Abstract

Insecticides reduce vector-borne pathogen transmission but also pose health risks. In August 2005, Sacramento County, California, underwent emergency aerial ultralow-volume (ULV) application of pyrethrin insecticide to reduce the population of West Nile virus (WNV)-infected mosquitoes and thereby interrupt enzootic and tangential transmission. We assessed the association between aerially applied pyrethrin insecticide and patterns of emergency department (ED) visit diagnoses.
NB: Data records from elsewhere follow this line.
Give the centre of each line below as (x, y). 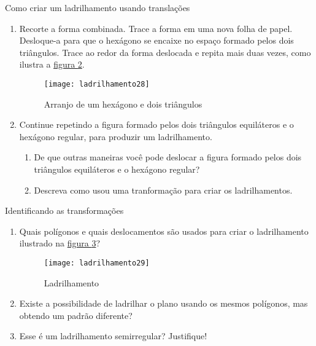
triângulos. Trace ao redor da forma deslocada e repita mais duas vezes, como (165, 52)
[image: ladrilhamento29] (97, 263)
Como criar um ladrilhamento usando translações (98, 7)
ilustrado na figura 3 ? (60, 243)
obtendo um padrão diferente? (76, 315)
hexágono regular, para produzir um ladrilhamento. (116, 136)
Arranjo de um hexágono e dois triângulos (123, 104)
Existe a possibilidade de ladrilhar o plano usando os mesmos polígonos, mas (164, 303)
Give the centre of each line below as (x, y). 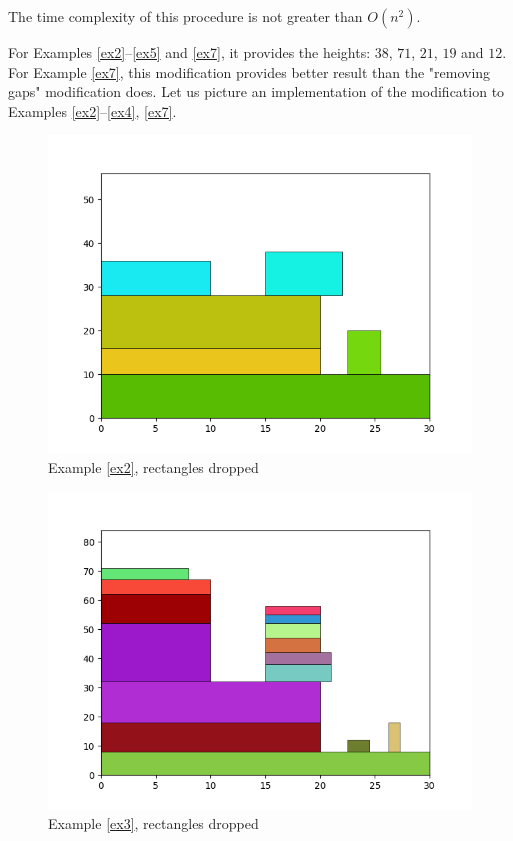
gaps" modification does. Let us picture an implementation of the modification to (256, 91)
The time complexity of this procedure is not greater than (185, 16)
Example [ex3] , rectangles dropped (153, 823)
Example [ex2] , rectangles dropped (153, 466)
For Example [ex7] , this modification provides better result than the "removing (249, 71)
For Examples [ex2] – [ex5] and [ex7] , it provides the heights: (189, 52)
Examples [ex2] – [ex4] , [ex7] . (92, 110)
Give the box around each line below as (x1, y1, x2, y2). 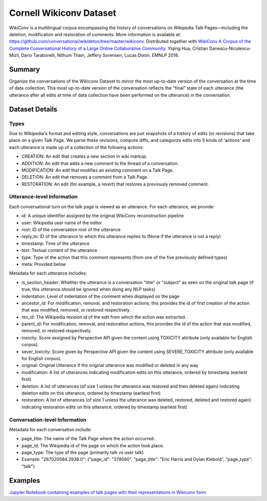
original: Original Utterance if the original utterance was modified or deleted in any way (21, 363, 199, 368)
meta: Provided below (21, 261, 66, 267)
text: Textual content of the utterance (21, 247, 97, 253)
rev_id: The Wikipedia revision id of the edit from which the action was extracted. (21, 314, 186, 320)
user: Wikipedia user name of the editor (21, 220, 102, 226)
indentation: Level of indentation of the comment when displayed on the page (21, 293, 180, 299)
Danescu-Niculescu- (209, 45, 252, 51)
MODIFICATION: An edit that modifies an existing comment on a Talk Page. (21, 167, 174, 173)
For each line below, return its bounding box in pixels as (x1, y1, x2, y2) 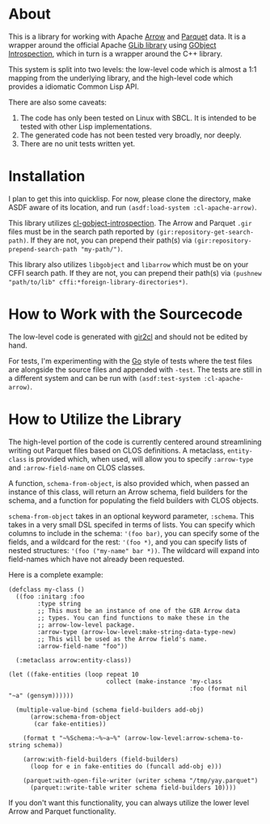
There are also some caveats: (8, 97, 108, 107)
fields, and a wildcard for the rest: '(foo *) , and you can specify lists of (8, 537, 247, 547)
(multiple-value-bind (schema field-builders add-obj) (15, 705, 205, 714)
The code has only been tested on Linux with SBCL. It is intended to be (19, 112, 257, 122)
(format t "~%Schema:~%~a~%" (23, 733, 121, 742)
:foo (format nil (188, 684, 248, 692)
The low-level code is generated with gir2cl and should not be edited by (8, 332, 248, 341)
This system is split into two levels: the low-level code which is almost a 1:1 (8, 64, 257, 74)
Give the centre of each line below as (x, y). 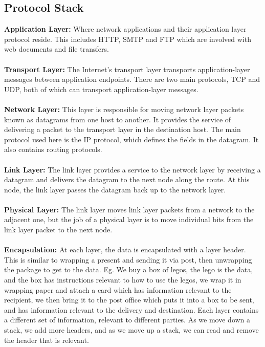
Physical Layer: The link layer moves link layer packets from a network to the (129, 209)
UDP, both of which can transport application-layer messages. (101, 89)
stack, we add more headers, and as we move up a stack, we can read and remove (131, 330)
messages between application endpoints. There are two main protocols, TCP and (132, 79)
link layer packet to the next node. (58, 230)
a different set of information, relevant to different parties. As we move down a (127, 320)
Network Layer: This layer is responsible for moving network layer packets (124, 109)
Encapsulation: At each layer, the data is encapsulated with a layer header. (125, 250)
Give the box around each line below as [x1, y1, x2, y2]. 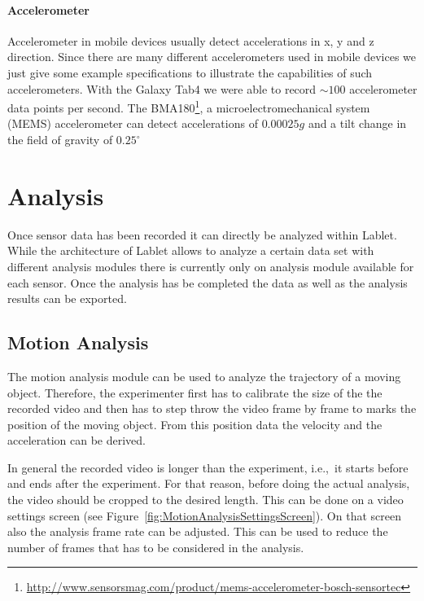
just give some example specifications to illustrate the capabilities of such [7, 64, 373, 81]
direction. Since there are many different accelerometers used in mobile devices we [7, 48, 417, 65]
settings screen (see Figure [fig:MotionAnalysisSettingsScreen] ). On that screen [7, 507, 401, 524]
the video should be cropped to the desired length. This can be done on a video [7, 491, 404, 508]
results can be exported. [7, 290, 127, 307]
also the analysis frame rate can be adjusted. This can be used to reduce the [7, 523, 388, 540]
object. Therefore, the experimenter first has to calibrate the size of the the [7, 384, 382, 401]
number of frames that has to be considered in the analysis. [7, 538, 304, 555]

We used geographic information systems software to determine ZIP Code-level exposure to pyrethrin. We used logistic regression models to examine the relationship between exposure status and three-digit International Classification of Diseases, Ninth Edition, Clinical Modification (ICD-9-CM) codes (785 in total) for all ED visits (n=253,648) within Sacramento County in 2005 and for specific diagnostic clusters (e.g., respiratory, gastrointestinal, skin, eye, and neurologic). All models were adjusted for age, gender, race/ethnicity (individual level), median income, ozone, and temperature (ZIP Code level). Exposure to aerially applied insecticide was not associated with clusters of respiratory, gastrointestinal, skin, eye, and neurologic complaints in adjusted models but was inversely associated with ICD-9-CM code 799 ("other ill-defined morbidity and mortality"), with adjusted odds ratios (AORs) ranging from 0.31 to 0.36 for 0-3 lag days (95% confidence interval 0.17, 0.68). Spraying was also directly associated with ICD-9-CM code 553 ("other abdominal hernia"), with AORs ranging from 2.34 to 2.96 for 2-3 lag days. The observed significant ICD-9-CM code associations likely represented chance findings. Aerial ULV pyrethrin applications were not associated with ED visits for specific diagnoses or clusters of diagnoses.